**YOUR OBJECTIVE:** This exercise asks for the entries to be repeated exactly, without their images.

**DATA SECTION:**
((

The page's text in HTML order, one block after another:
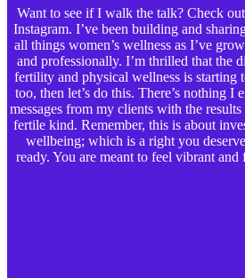
Want to see if I walk the talk? Check
Instagram. I’ve been building and
all things women’s wellness as I’ve
and professionally. I’m thrilled that the
fertility and physical wellness is starting
too, then let’s do this. There’s nothing I
messages from my clients with the
fertile kind. Remember, this is about
wellbeing; which is a right you
ready. You are meant to feel vibrant
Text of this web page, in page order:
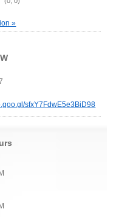
»
sfxY7FdwE5e3BiD98
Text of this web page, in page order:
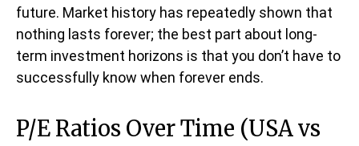
future. Market history has repeatedly shown that
nothing lasts forever; the best part about long-
term investment horizons is that you don’t have to
successfully know when forever ends.
P/E Ratios Over Time (USA vs
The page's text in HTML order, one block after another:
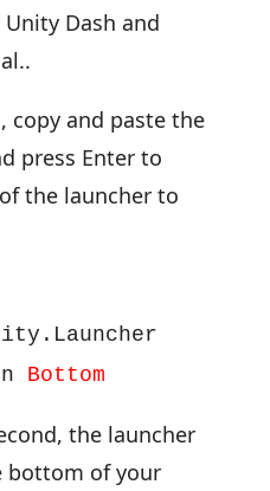
Dash and
copy and paste the
press Enter to
the launcher to
Bottom
the launcher
bottom of your

))

**TASK RESPONSE:**
The page's text in HTML order, one block after another:
Want to see if I walk the talk? Check
Instagram. I’ve been building and
all things women’s wellness as I’ve
and professionally. I’m thrilled that the
fertility and physical wellness is starting
too, then let’s do this. There’s nothing I
messages from my clients with the
fertile kind. Remember, this is about
wellbeing; which is a right you
ready. You are meant to feel vibrant
Text of this web page, in page order:
»
sfxY7FdwE5e3BiD98
Text of this web page, in page order:
future. Market history has repeatedly shown that
nothing lasts forever; the best part about long-
term investment horizons is that you don’t have to
successfully know when forever ends.
P/E Ratios Over Time (USA vs
The page's text in HTML order, one block after another:
Dash and
copy and paste the
press Enter to
the launcher to
Bottom
the launcher
bottom of your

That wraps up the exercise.